EXERCISE PROMPT: In the records below, reproduce exactly the lines from the one containing "TODO Memory bank selection? (64, 609)" through the one containing "The documentation for", both included, and omit the pictures.

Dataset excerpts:
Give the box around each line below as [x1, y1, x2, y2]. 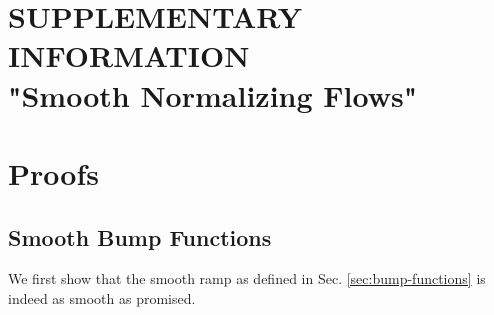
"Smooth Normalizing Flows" [8, 74, 418, 115]
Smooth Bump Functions [8, 221, 272, 252]
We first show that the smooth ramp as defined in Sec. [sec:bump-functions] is [8, 268, 486, 289]
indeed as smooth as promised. [8, 287, 196, 308]
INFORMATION [8, 35, 250, 76]
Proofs [8, 152, 99, 193]
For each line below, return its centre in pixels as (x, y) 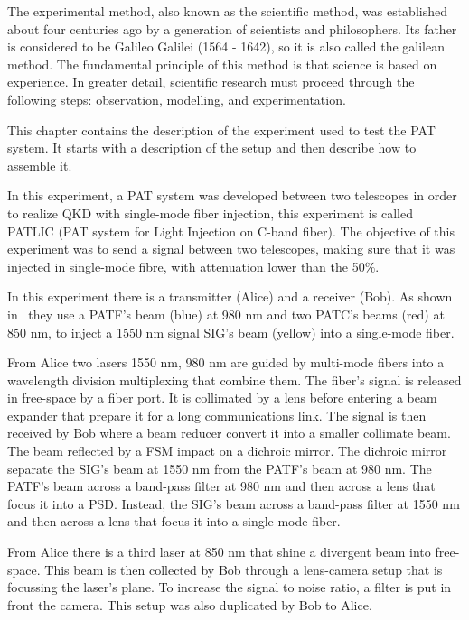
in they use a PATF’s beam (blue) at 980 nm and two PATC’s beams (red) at (226, 314)
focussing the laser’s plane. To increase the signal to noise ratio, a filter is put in (230, 587)
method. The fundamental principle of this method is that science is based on (222, 64)
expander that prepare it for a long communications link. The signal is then (217, 415)
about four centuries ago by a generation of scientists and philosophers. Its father (232, 28)
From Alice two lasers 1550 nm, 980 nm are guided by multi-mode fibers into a (226, 362)
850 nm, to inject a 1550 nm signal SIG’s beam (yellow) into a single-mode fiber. (231, 332)
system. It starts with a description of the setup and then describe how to (212, 148)
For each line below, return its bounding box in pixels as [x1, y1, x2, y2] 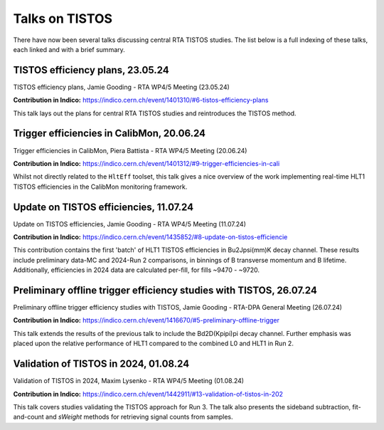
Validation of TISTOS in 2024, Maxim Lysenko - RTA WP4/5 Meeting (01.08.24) [13, 377, 245, 385]
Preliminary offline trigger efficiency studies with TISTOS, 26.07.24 [13, 284, 318, 296]
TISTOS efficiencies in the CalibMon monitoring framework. [13, 182, 188, 191]
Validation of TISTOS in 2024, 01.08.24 [13, 358, 190, 370]
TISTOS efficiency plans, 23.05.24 [13, 64, 170, 76]
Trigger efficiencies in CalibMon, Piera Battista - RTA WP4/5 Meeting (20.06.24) [13, 146, 247, 154]
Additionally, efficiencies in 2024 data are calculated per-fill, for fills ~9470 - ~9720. [13, 266, 260, 274]
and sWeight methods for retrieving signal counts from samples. [45, 413, 233, 421]
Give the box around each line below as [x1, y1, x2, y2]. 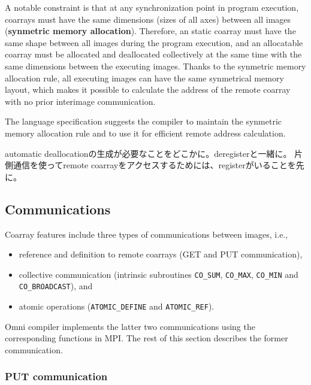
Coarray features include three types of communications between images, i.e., [5, 228, 288, 240]
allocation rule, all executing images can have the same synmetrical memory [5, 71, 284, 84]
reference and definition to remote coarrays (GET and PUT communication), [19, 248, 303, 260]
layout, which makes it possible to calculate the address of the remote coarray [5, 83, 291, 96]
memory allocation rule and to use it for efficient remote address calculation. [5, 126, 286, 139]
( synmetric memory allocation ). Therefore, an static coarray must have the [5, 25, 296, 37]
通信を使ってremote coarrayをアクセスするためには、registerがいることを [13, 159, 296, 171]
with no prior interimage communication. [5, 95, 156, 107]
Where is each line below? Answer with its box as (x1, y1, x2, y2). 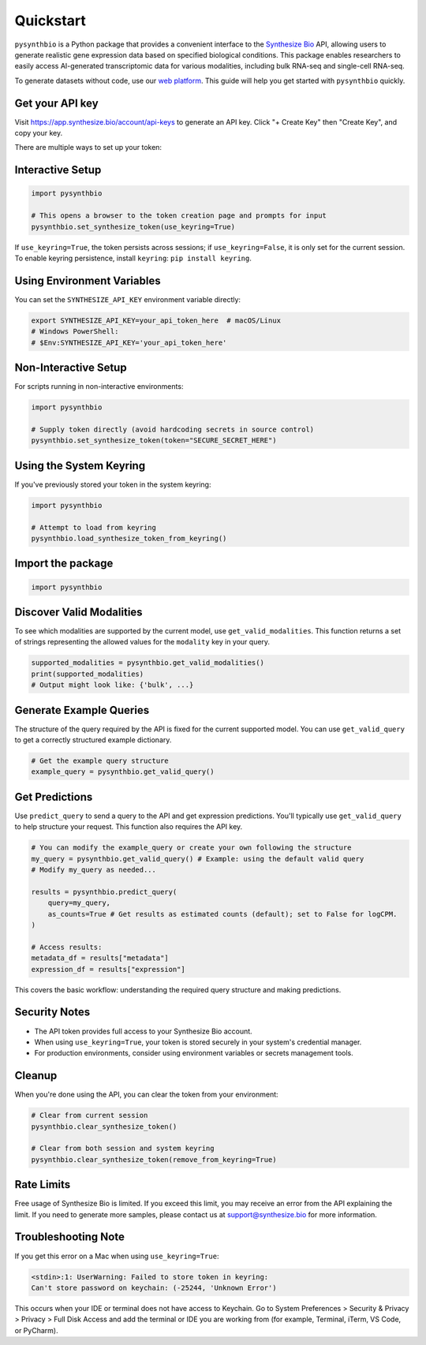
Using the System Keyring (14, 458, 146, 473)
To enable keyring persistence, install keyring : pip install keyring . (14, 253, 252, 263)
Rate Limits (14, 1178, 71, 1191)
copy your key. (14, 129, 63, 138)
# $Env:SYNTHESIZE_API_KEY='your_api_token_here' (31, 338, 227, 347)
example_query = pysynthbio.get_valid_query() (31, 768, 215, 776)
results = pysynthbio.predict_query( (31, 887, 177, 896)
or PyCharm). (14, 1325, 58, 1335)
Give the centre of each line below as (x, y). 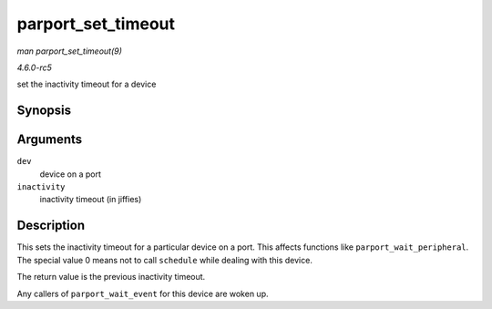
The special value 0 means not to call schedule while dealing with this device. (165, 260)
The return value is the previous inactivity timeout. (111, 277)
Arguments (50, 140)
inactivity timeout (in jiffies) (91, 200)
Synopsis (44, 111)
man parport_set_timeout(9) (70, 51)
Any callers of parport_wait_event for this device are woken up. (143, 294)
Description (51, 226)
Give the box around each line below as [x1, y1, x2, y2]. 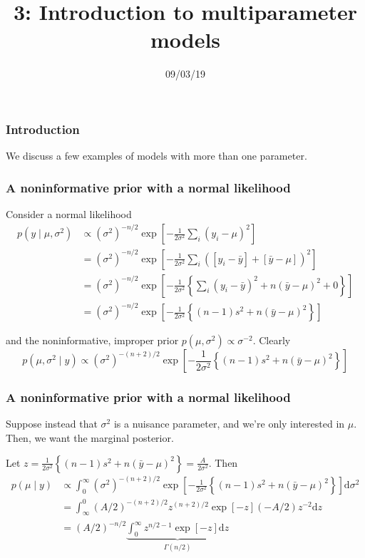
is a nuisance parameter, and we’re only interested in [113, 416, 345, 431]
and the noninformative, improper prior [6, 333, 179, 348]
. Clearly [252, 333, 291, 348]
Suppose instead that [6, 416, 98, 431]
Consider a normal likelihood [6, 207, 132, 222]
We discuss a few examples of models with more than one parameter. [6, 148, 307, 163]
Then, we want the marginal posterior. [6, 430, 174, 445]
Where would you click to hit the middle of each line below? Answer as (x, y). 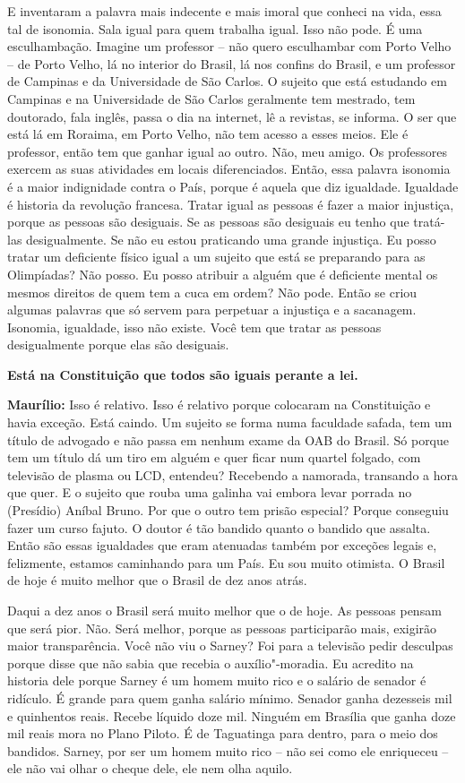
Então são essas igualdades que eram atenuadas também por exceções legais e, (222, 545)
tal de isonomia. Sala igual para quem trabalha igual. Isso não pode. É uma (215, 28)
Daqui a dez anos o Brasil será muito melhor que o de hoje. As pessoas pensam (224, 610)
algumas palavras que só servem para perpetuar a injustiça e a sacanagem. (212, 310)
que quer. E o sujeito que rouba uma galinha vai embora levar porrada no (210, 492)
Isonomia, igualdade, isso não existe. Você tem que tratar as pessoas (194, 327)
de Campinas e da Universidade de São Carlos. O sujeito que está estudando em (227, 81)
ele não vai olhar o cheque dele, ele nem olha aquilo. (150, 768)
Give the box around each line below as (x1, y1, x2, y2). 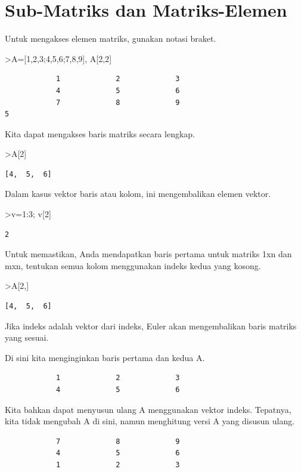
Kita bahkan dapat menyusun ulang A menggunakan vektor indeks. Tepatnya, (5, 403, 291, 415)
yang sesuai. (5, 331, 49, 344)
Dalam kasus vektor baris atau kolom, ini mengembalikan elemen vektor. (5, 187, 271, 200)
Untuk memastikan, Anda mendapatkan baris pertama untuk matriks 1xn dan (5, 248, 292, 260)
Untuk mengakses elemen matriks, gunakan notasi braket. (5, 32, 216, 45)
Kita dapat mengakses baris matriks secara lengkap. (5, 127, 195, 140)
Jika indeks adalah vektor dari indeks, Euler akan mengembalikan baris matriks (5, 319, 297, 332)
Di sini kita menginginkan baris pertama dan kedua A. (5, 351, 205, 363)
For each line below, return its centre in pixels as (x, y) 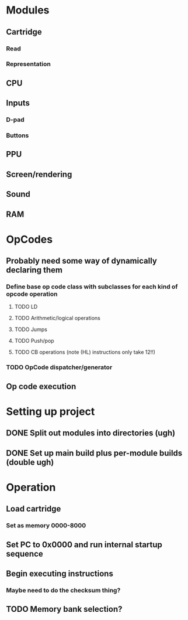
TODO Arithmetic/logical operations (58, 318)
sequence (25, 553)
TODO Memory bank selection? (64, 609)
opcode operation (32, 294)
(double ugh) (30, 462)
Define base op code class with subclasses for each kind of (92, 287)
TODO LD (26, 307)
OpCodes (29, 239)
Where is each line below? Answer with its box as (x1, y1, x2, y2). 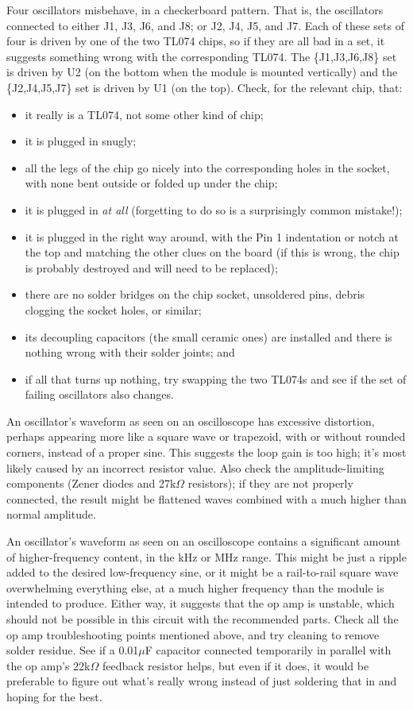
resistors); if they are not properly (187, 475, 353, 492)
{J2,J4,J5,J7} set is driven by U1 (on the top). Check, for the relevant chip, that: (6, 79, 403, 95)
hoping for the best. (6, 688, 102, 704)
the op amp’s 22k (6, 657, 91, 673)
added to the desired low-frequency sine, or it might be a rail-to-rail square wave (6, 564, 399, 581)
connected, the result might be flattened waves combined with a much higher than (6, 490, 407, 507)
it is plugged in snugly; (25, 133, 137, 149)
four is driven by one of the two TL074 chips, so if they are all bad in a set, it (6, 33, 385, 49)
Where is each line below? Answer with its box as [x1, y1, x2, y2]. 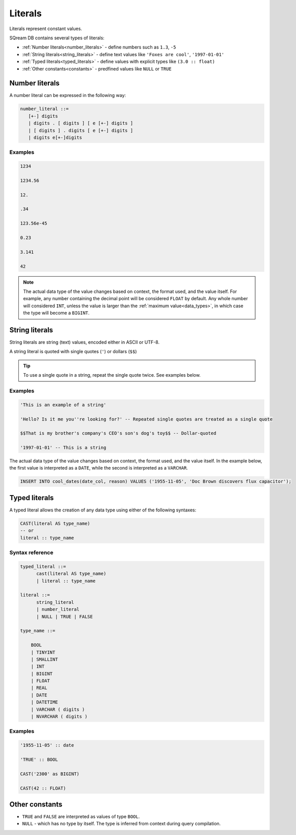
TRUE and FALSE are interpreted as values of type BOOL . [22, 814, 140, 820]
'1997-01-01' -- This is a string [20, 445, 106, 451]
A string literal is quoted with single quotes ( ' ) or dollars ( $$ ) [9, 349, 137, 355]
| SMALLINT [31, 656, 58, 662]
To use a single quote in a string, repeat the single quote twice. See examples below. [23, 372, 201, 378]
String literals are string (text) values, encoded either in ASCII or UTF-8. [9, 339, 160, 346]
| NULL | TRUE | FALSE [36, 613, 93, 620]
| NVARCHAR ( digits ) [31, 714, 88, 720]
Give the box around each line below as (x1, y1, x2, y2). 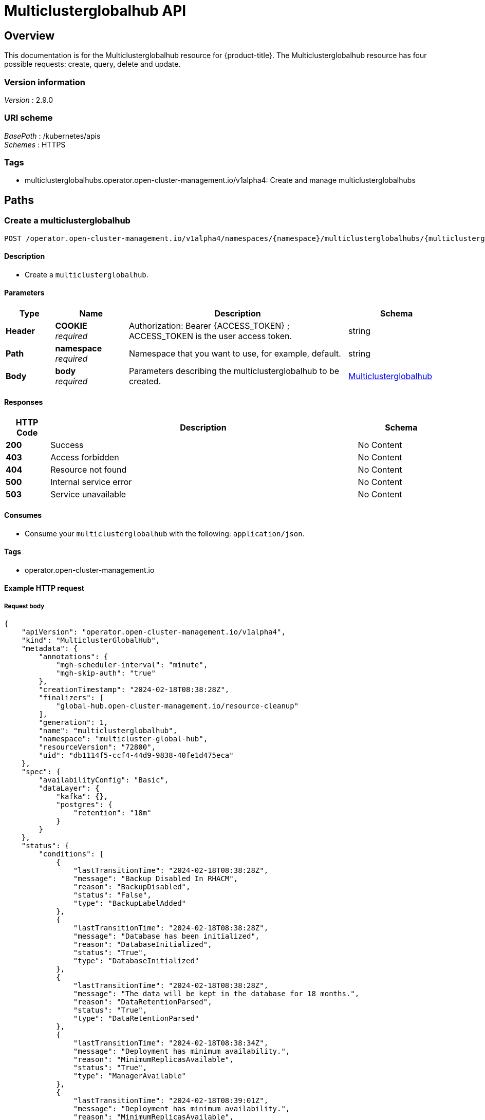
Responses (4, 397, 43, 406)
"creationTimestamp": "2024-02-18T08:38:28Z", (39, 685, 230, 694)
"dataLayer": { (39, 784, 100, 793)
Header (6, 326, 35, 337)
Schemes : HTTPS (4, 140, 66, 149)
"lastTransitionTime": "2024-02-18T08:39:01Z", (73, 1096, 269, 1105)
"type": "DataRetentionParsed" (73, 1014, 199, 1023)
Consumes (4, 510, 42, 519)
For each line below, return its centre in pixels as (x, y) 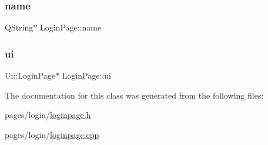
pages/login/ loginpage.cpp (52, 134)
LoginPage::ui (86, 75)
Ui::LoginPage (30, 75)
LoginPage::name (71, 27)
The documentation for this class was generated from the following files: (134, 95)
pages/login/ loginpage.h (48, 115)
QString (19, 27)
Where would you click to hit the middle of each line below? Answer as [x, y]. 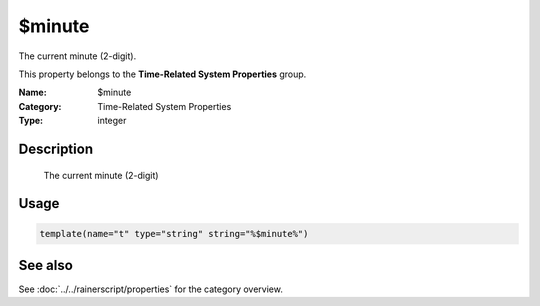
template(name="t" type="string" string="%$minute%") [174, 233]
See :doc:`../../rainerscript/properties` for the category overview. [151, 289]
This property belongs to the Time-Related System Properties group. [162, 74]
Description [56, 148]
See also [46, 265]
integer [112, 121]
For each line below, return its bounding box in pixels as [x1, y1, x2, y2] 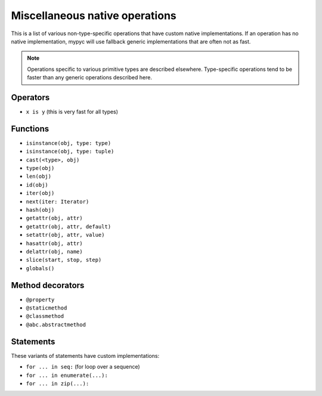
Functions [11, 123, 49, 134]
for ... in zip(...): [26, 380, 89, 387]
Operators [11, 92, 50, 103]
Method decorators [11, 280, 85, 290]
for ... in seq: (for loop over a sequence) [26, 363, 140, 370]
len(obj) [26, 173, 52, 180]
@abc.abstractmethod [26, 321, 86, 328]
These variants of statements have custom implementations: [11, 352, 160, 359]
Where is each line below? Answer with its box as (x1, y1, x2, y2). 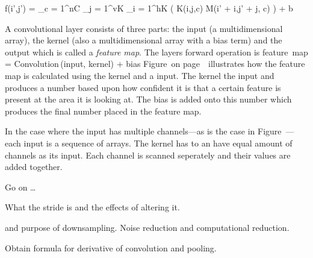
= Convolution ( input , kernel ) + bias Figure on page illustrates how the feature (5, 57, 305, 70)
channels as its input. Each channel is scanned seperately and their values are (5, 148, 291, 161)
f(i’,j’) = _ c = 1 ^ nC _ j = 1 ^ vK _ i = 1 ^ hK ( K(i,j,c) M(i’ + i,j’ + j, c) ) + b (5, 2, 293, 14)
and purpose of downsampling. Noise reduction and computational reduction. (5, 221, 290, 233)
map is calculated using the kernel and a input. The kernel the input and (5, 69, 274, 81)
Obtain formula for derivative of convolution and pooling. (5, 241, 217, 254)
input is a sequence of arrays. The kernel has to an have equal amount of (23, 136, 293, 149)
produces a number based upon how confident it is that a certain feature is (5, 81, 281, 93)
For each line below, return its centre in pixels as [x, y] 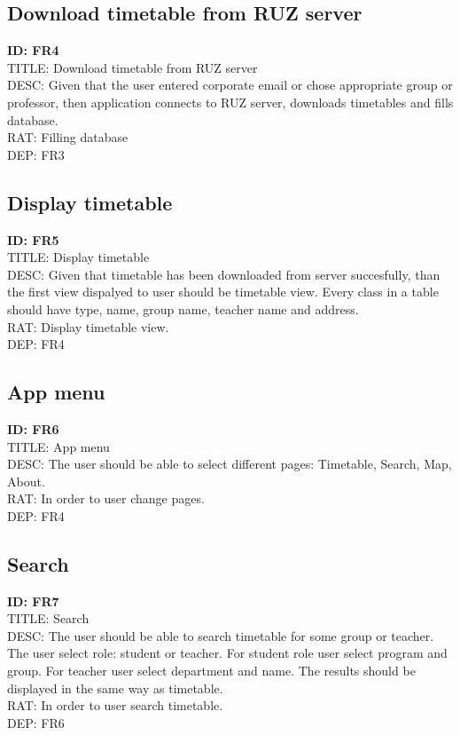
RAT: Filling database [68, 137]
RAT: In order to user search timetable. [115, 705]
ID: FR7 [33, 601]
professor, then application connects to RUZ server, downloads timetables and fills [230, 102]
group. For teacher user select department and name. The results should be [211, 671]
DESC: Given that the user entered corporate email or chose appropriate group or [230, 85]
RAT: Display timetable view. [88, 326]
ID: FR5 [33, 239]
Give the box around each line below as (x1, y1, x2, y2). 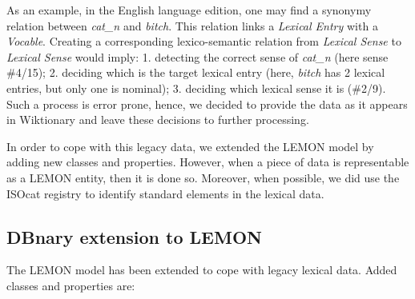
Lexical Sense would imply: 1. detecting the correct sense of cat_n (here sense (6, 48, 389, 65)
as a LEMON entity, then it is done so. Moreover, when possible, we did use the (6, 169, 400, 185)
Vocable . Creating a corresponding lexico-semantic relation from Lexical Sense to (6, 33, 401, 50)
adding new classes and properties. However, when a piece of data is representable (6, 153, 409, 170)
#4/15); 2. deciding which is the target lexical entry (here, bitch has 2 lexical (6, 64, 385, 81)
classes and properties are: (6, 277, 135, 293)
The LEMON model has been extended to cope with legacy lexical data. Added (6, 261, 397, 278)
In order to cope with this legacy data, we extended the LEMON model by (6, 138, 374, 154)
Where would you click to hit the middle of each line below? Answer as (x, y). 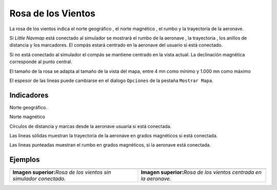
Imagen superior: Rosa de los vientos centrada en (201, 173)
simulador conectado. (39, 179)
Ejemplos (25, 160)
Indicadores (29, 95)
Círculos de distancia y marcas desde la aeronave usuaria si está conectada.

ANSWER BELOW:
TODO Memory bank selection? (64, 609)
opcode operation (32, 294)
(double ugh) (30, 462)
Define base op code class with subclasses for each kind of (92, 287)
TODO LD (26, 307)
OpCodes (29, 239)
Where is each line below? Answer with its box as (x1, y1, x2, y2). 
resistors); if they are not properly (187, 475, 353, 492)
{J2,J4,J5,J7} set is driven by U1 (on the top). Check, for the relevant chip, that: (6, 79, 403, 95)
hoping for the best. (6, 688, 102, 704)
the op amp’s 22k (6, 657, 91, 673)
added to the desired low-frequency sine, or it might be a rail-to-rail square wave (6, 564, 399, 581)
connected, the result might be flattened waves combined with a much higher than (6, 490, 407, 507)
it is plugged in snugly; (25, 133, 137, 149)
four is driven by one of the two TL074 chips, so if they are all bad in a set, it (6, 33, 385, 49)
Where is each line below? Answer with its box as [x1, y1, x2, y2]. 
TRUE and FALSE are interpreted as values of type BOOL . [22, 814, 140, 820]
'1997-01-01' -- This is a string [20, 445, 106, 451]
A string literal is quoted with single quotes ( ' ) or dollars ( $$ ) [9, 349, 137, 355]
| SMALLINT [31, 656, 58, 662]
To use a single quote in a string, repeat the single quote twice. See examples below. [23, 372, 201, 378]
String literals are string (text) values, encoded either in ASCII or UTF-8. [9, 339, 160, 346]
| NULL | TRUE | FALSE [36, 613, 93, 620]
| NVARCHAR ( digits ) [31, 714, 88, 720]
Give the box around each line below as (x1, y1, x2, y2). 
Responses (4, 397, 43, 406)
"creationTimestamp": "2024-02-18T08:38:28Z", (39, 685, 230, 694)
"dataLayer": { (39, 784, 100, 793)
Header (6, 326, 35, 337)
Schemes : HTTPS (4, 140, 66, 149)
"lastTransitionTime": "2024-02-18T08:39:01Z", (73, 1096, 269, 1105)
"type": "DataRetentionParsed" (73, 1014, 199, 1023)
Consumes (4, 510, 42, 519)
For each line below, return its centre in pixels as (x, y) 
pages/login/ loginpage.cpp (52, 134)
LoginPage::ui (86, 75)
Ui::LoginPage (30, 75)
LoginPage::name (71, 27)
The documentation for this class was generated from the following files: (134, 95)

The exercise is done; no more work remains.